** WHAT YOU WILL DO **
Each line below from the one containing "I also calculated a" through the one containing "of these three lines of sight for (284, 332)" is to be given again exactly, and no line outside that span.

** SOURCE DATA **

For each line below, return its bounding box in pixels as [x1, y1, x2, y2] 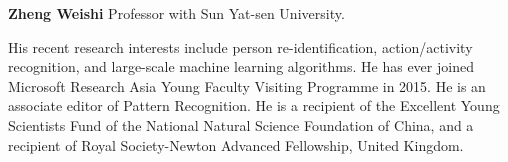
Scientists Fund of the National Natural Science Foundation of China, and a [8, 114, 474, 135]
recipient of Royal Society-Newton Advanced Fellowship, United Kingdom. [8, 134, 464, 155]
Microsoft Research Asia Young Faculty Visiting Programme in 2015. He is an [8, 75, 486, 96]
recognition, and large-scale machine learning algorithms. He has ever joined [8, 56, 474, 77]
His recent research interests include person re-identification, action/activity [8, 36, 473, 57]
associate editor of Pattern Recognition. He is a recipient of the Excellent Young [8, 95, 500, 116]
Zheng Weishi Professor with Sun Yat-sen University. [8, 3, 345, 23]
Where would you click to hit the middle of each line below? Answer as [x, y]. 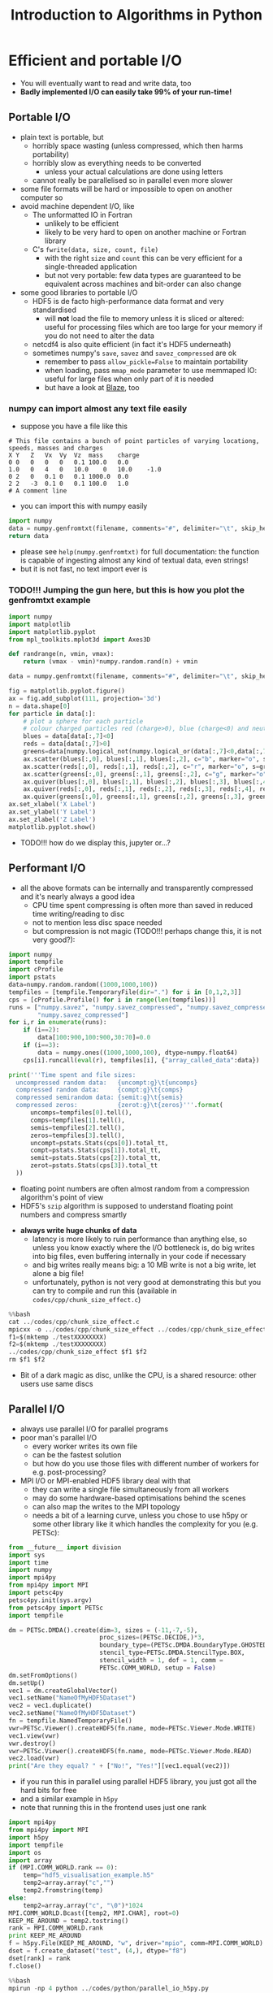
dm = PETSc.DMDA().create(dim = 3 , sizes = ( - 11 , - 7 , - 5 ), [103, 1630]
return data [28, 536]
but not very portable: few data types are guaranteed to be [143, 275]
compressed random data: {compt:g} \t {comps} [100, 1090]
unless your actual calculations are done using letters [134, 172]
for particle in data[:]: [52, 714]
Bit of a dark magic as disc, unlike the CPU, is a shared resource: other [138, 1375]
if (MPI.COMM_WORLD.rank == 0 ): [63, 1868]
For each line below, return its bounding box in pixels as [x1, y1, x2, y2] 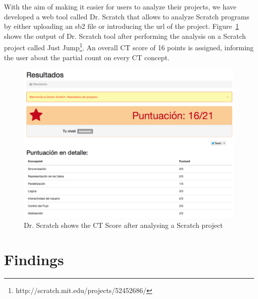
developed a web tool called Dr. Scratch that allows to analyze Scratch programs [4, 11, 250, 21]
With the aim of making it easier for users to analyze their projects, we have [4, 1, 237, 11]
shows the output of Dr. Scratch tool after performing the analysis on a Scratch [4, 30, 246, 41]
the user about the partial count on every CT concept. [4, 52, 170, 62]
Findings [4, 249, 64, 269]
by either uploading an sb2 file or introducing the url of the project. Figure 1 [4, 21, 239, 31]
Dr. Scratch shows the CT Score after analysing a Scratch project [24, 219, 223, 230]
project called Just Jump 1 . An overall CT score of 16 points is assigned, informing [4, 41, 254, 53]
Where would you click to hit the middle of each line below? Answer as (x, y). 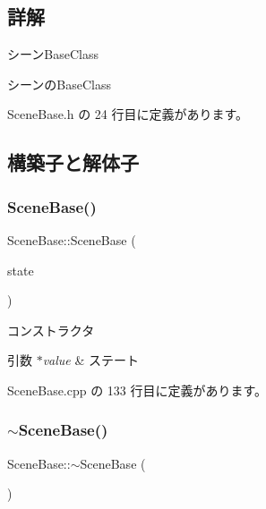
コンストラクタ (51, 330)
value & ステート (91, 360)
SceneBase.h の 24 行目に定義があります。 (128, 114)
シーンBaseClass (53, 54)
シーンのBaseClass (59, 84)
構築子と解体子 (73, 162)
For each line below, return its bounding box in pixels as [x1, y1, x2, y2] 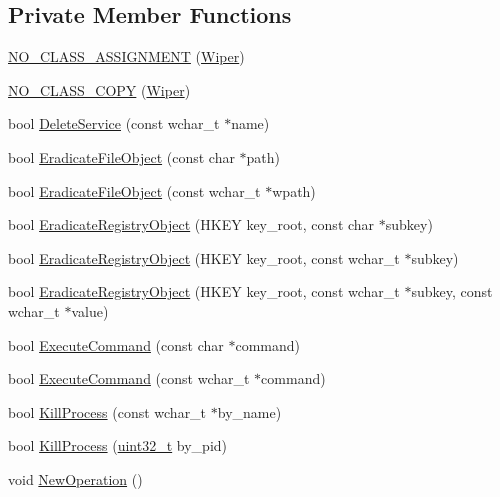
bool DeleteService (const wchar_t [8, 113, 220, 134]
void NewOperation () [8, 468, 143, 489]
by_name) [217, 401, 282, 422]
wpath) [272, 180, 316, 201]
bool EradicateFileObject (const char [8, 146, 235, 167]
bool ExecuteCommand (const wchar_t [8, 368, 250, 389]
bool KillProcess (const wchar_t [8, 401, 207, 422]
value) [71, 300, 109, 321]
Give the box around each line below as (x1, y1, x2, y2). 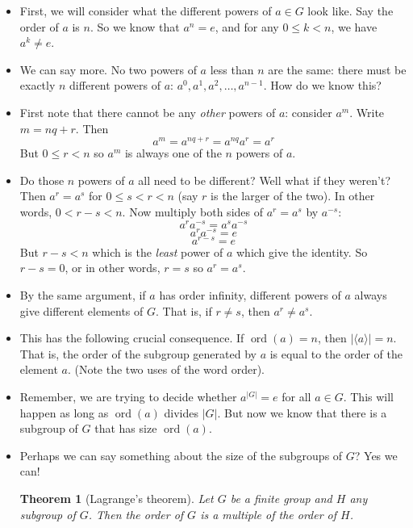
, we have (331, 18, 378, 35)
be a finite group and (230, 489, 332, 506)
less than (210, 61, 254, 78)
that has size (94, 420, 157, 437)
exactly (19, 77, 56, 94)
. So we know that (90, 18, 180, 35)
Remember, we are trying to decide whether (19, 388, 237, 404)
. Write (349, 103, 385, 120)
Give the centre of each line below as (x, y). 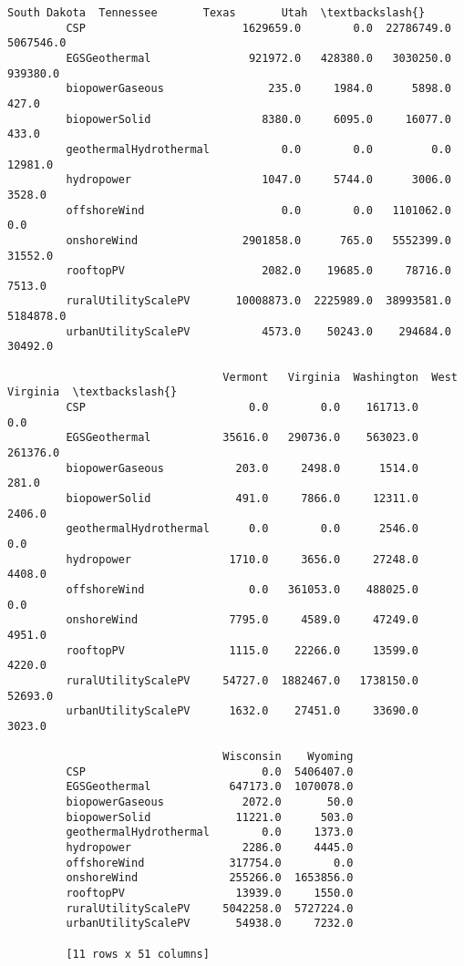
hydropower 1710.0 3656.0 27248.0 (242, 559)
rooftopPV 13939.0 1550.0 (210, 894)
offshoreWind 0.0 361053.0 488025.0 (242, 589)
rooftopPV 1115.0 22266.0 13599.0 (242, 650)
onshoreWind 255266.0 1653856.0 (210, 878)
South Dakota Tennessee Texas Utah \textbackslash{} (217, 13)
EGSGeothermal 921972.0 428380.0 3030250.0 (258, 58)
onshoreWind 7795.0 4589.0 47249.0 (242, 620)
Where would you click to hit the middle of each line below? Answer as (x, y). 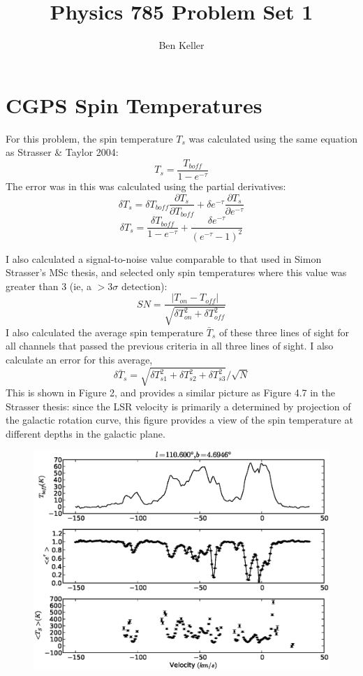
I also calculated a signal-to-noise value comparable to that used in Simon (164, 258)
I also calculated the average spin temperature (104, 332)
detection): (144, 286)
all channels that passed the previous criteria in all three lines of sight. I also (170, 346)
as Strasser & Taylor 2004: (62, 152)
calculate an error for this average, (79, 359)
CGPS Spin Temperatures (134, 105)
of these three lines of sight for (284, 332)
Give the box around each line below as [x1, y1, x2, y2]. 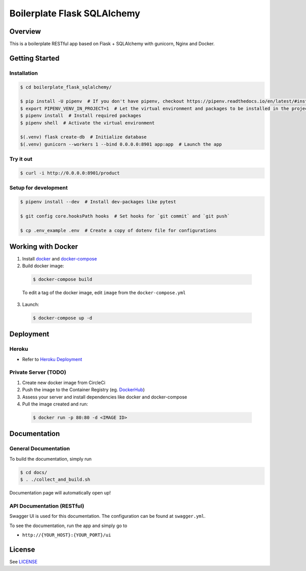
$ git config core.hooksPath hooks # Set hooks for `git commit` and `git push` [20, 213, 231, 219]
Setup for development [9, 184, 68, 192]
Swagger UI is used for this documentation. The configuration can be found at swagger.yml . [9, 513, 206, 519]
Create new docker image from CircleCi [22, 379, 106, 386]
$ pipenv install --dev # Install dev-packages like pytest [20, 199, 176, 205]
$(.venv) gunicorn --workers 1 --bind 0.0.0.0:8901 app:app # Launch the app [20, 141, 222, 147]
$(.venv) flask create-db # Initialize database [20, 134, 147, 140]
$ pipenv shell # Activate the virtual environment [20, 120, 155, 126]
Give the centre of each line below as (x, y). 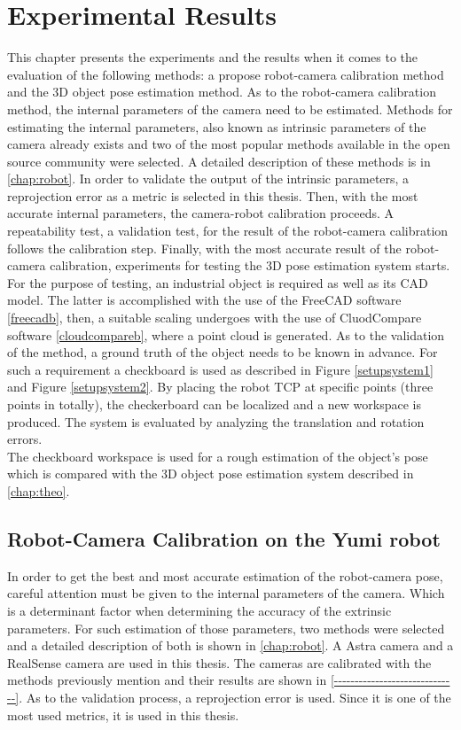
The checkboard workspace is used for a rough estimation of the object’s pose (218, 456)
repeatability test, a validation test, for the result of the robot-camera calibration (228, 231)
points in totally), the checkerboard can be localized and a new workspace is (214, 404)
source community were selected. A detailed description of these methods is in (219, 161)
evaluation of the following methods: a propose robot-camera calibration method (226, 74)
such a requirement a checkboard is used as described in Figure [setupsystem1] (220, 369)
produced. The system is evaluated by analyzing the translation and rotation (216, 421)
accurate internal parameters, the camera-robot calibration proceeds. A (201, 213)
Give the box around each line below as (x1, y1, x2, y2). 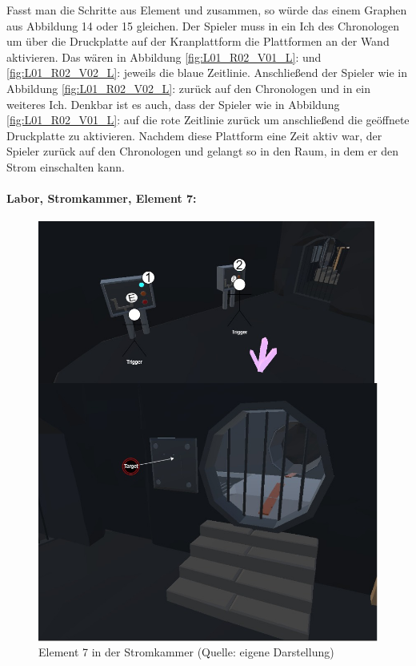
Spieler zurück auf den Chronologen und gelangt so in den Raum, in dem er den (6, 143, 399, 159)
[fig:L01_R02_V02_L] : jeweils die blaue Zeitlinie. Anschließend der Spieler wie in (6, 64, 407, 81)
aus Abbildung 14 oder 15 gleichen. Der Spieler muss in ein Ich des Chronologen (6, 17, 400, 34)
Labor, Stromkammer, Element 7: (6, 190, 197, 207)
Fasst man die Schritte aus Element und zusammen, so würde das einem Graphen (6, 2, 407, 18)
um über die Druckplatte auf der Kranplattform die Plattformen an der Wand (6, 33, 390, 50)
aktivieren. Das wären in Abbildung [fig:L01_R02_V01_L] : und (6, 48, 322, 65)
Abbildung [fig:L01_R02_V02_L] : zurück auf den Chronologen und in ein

** EXERCISE RESPONSE **
I also calculated a signal-to-noise value comparable to that used in Simon (164, 258)
I also calculated the average spin temperature (104, 332)
detection): (144, 286)
all channels that passed the previous criteria in all three lines of sight. I also (170, 346)
as Strasser & Taylor 2004: (62, 152)
calculate an error for this average, (79, 359)
CGPS Spin Temperatures (134, 105)
of these three lines of sight for (284, 332)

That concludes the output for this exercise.